Second, the most valuable training that any young lawyer receives comes from observing and being observed by more experienced attorneys. A lawyer learns how to nail down a slippery witness at a deposition or negotiate a deal with an unrealistic lawyer or calm a client who is upset about the size of a bill by watching more experienced lawyers do it, or by doing it and having more experienced lawyers give them feedback. This type of one-on-one mentoring is disappearing in big firms for a number of reasons, including the pressure to bill hours, the pressure to attract and retain clients, the pressure to minimize legal costs, the  increasing size of law firms, and the increasing mobility of lawyers. Today “ training” by big firms too often means providing brown bag seminars or reimbursing tuition for continuing legal education; the kind of one-on-one training that is most effective is actually less available in big firms than in small firms and other settings. Indeed, one of the most common complaints of big firm associates is the lack of training and feedback they receive.

  1. Interesting or Challenging Work

Working in a big firm will unquestionably give you the opportunity to do some interesting work that is not available elsewhere. Large firms work on a lot of big deals and complex cases; AT&T is not going to hire a four lawyer firm in Boise to defend that billion dollar antitrust case. When I was in practice, I worked on the National Football League antitrust case and, very briefly, on the Exxon Valdez oil spill litigation. I litigated several fascinating First Amendment issues for newspapers and religious organizations. I appeared on national television and on radio call-in shows. Working at a big firm made all of this possible. That said, it is nevertheless easy to overstate the degree to which the work that is available at big firms is more interesting or challenging than the work that is available elsewhere.

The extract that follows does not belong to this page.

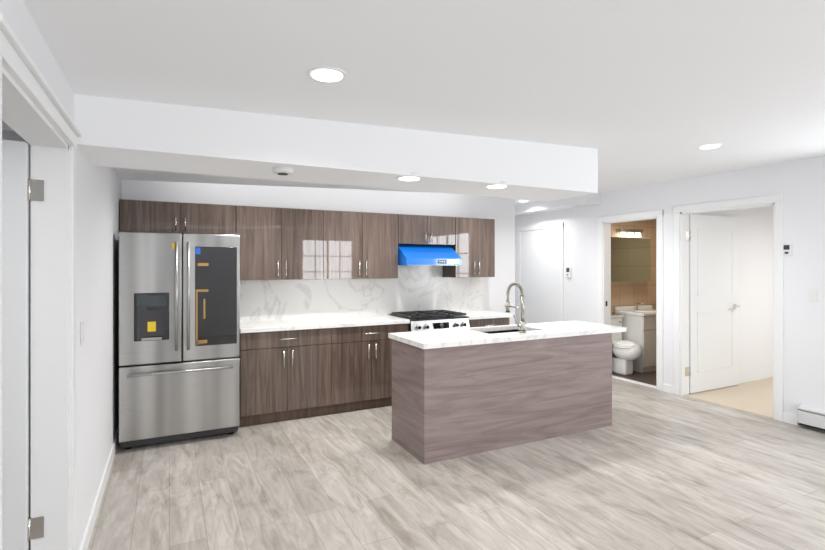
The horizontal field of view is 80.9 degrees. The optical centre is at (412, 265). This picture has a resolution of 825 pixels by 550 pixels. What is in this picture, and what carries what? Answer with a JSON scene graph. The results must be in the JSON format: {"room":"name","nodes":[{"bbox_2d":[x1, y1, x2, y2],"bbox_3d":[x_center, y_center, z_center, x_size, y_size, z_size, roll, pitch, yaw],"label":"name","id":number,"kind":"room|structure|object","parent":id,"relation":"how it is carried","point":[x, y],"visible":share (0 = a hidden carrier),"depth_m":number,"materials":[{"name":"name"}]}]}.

First, most big firm lawyers–especially big firm associates–spend the bulk of their professional lives working on run-of-the-mill matters. At the same time, many lawyers who do not work in big firms do fascinating work. When Michigan Law School surveyed members of its classes of 1990 and 1991 five years after graduation, it found that only 42% of those in private practice were “quite satisfied”  with the intellectual challenge of their work, as compared to 55% of corporate counsel, 68% of government attorneys, and 72% of public interest lawyers. This should not be surprising. After all, who would you rather shadow for a day: a partner at Baker & McKenzie, an Assistant United States Attorney for the Northern District of Illinois, an in-house lawyer at Time-Warner, an attorney for the Sierra Club, or a successful solo practitioner specializing in employment law? The big firm partner would be fifth on my list.

Second, what is “interesting” or “challenging” is in the eye of the beholder. If your idea of challenging work is having the time to research a complicated issue of securities law, then you will find more interesting work in a big firm. But if your idea of challenging work is helping a client get divorced without losing her children or putting a diabolically clever criminal behind bars or helping a client realize her dream of opening a small business, then you are likely to be bored in a big firm. What many lawyers find most gratifying about practicing law is having ordinary people show up at their offices with problems, and then seeing the lives of those people improved in tangible ways as a direct result of their lawyer’s efforts. Such lawyers will not find working in big firms to be either very interesting or very challenging.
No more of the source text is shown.